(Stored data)
=== Begin Enclosure ===
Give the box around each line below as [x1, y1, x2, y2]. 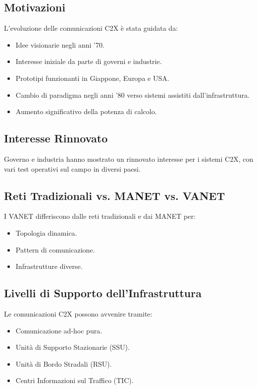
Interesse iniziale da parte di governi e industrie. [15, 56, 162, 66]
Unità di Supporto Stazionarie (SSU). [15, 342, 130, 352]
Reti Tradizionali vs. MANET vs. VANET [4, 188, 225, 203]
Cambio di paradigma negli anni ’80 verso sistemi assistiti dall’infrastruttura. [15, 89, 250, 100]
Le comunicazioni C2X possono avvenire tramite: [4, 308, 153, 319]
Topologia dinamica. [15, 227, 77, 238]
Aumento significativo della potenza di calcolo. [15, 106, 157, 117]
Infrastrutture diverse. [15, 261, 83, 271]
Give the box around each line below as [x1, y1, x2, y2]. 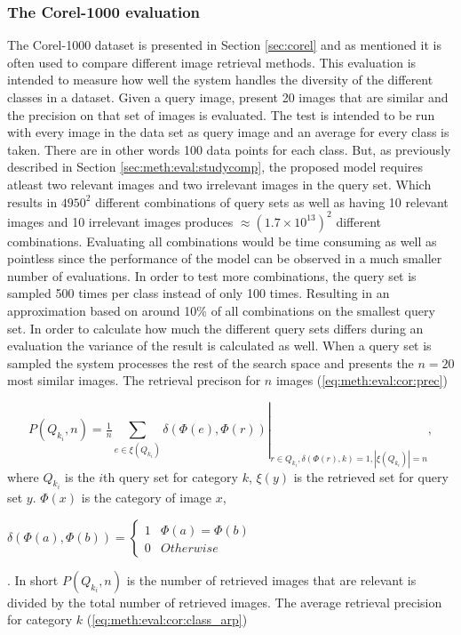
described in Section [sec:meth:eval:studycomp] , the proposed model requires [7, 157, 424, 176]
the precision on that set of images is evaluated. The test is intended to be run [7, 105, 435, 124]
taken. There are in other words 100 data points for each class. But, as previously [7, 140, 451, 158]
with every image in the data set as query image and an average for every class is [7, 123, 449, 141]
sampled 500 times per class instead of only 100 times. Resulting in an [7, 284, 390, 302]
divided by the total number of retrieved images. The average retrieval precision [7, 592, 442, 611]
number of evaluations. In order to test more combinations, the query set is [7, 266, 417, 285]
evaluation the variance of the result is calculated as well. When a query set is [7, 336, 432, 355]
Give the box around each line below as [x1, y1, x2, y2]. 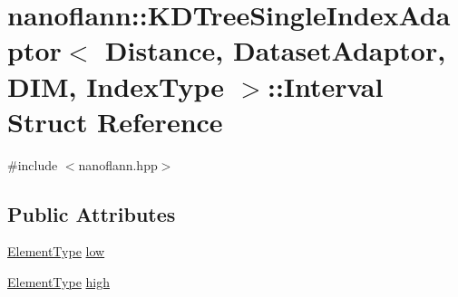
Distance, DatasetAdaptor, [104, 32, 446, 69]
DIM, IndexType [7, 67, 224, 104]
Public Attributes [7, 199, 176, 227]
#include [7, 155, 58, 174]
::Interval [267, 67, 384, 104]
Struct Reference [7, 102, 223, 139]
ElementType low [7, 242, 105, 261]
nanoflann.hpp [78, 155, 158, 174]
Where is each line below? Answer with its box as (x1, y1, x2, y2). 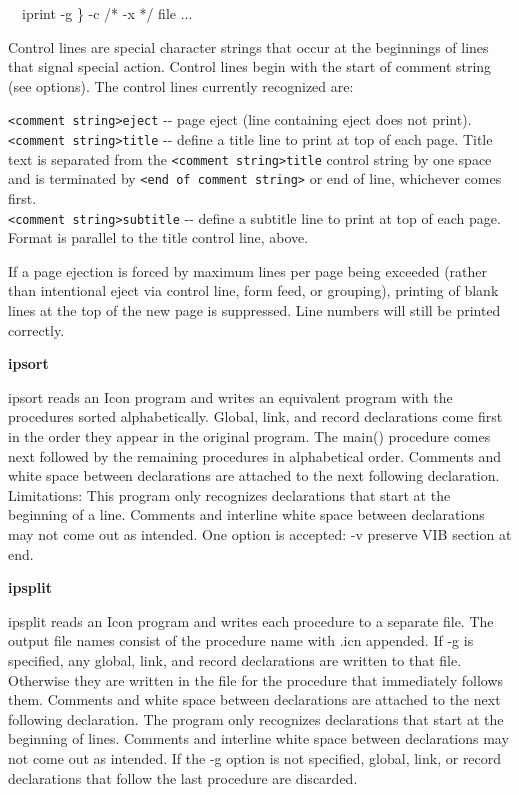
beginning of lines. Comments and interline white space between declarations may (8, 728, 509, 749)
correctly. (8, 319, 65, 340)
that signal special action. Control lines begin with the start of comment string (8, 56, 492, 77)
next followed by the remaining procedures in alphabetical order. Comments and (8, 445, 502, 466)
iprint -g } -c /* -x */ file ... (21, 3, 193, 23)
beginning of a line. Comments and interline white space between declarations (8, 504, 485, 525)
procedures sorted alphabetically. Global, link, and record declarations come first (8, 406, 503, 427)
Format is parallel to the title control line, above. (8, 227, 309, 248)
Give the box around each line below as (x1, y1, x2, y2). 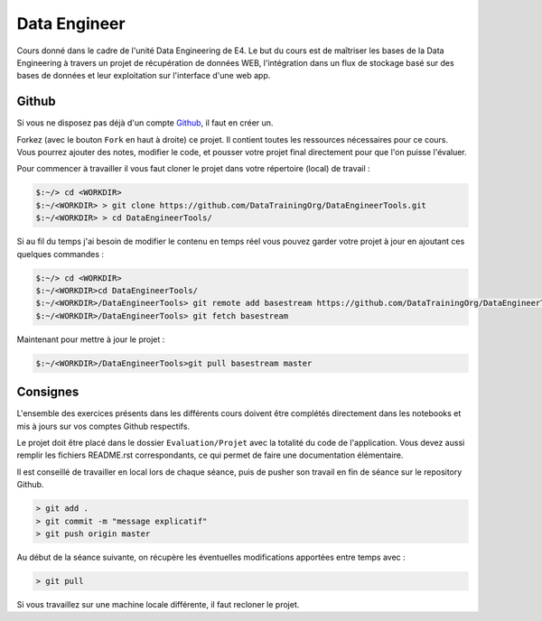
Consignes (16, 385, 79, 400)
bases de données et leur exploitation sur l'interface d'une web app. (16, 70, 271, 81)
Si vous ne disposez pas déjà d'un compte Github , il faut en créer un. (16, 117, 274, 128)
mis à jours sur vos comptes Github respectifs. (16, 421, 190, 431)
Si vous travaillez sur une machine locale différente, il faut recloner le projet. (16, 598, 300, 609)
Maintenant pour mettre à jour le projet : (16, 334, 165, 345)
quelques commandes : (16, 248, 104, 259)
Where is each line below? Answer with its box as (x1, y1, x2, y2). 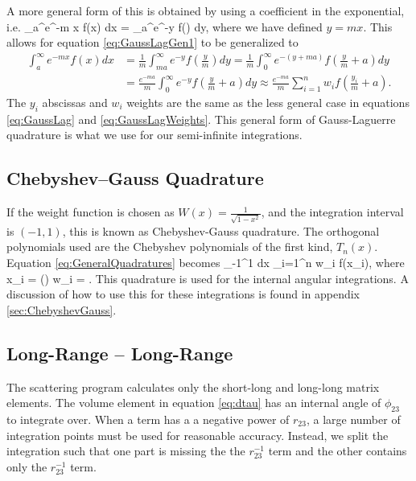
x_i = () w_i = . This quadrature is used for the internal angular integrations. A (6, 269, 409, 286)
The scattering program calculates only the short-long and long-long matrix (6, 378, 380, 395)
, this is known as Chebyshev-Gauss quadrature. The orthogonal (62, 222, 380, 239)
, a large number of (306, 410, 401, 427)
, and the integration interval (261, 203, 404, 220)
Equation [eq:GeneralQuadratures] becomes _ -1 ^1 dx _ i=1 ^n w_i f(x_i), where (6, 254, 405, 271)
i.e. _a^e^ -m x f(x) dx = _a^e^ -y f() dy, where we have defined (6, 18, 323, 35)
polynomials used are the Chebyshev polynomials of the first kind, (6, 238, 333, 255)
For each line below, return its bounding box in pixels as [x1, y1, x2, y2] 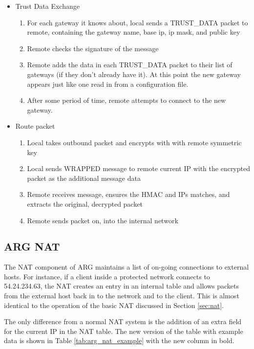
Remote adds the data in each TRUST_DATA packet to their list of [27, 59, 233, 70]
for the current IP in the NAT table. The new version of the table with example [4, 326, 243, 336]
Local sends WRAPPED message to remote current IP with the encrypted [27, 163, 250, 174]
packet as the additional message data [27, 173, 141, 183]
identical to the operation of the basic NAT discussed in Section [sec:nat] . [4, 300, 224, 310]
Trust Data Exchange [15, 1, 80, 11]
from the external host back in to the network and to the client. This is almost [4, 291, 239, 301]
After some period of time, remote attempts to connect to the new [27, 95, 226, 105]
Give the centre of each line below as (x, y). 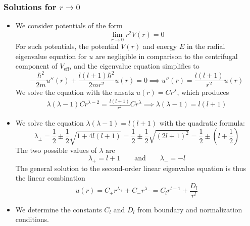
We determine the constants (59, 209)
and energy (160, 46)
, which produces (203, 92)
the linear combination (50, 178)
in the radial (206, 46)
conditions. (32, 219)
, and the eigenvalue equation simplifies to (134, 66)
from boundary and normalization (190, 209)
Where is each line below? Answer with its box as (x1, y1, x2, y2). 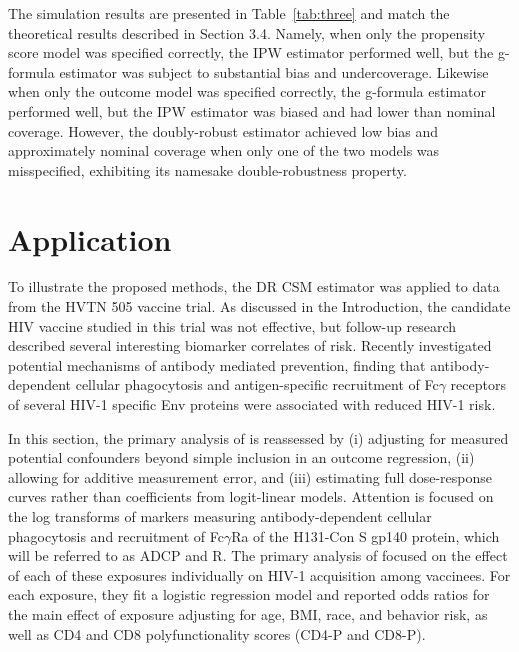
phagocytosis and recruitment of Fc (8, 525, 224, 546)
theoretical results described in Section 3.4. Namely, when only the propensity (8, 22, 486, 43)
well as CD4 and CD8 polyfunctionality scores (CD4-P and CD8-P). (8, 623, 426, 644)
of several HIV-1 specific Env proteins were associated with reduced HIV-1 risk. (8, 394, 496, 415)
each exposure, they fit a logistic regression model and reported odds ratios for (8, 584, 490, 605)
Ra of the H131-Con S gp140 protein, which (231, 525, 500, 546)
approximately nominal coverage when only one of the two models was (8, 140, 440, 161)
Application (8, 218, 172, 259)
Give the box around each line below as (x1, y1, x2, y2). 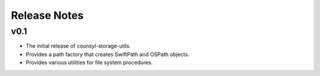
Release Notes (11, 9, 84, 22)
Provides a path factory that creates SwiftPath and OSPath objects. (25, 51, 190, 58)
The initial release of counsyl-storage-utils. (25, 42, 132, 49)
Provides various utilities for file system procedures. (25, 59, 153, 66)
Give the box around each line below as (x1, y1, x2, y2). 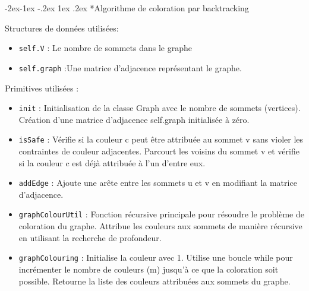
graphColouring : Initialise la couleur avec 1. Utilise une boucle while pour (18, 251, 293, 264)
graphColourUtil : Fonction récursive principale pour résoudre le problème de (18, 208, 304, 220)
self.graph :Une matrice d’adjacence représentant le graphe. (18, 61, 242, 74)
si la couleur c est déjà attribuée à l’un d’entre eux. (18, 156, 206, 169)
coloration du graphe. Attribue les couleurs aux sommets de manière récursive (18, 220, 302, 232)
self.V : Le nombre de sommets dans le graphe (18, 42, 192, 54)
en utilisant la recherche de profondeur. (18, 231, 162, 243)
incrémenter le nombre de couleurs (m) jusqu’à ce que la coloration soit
=== End Enclosure ===
[Aim of the exercise] Find every line in the records that has the word "first". Copy those lines.

[Exercise result]
procedures sorted alphabetically. Global, link, and record declarations come first (8, 406, 503, 427)
polynomials used are the Chebyshev polynomials of the first kind, (6, 238, 333, 255)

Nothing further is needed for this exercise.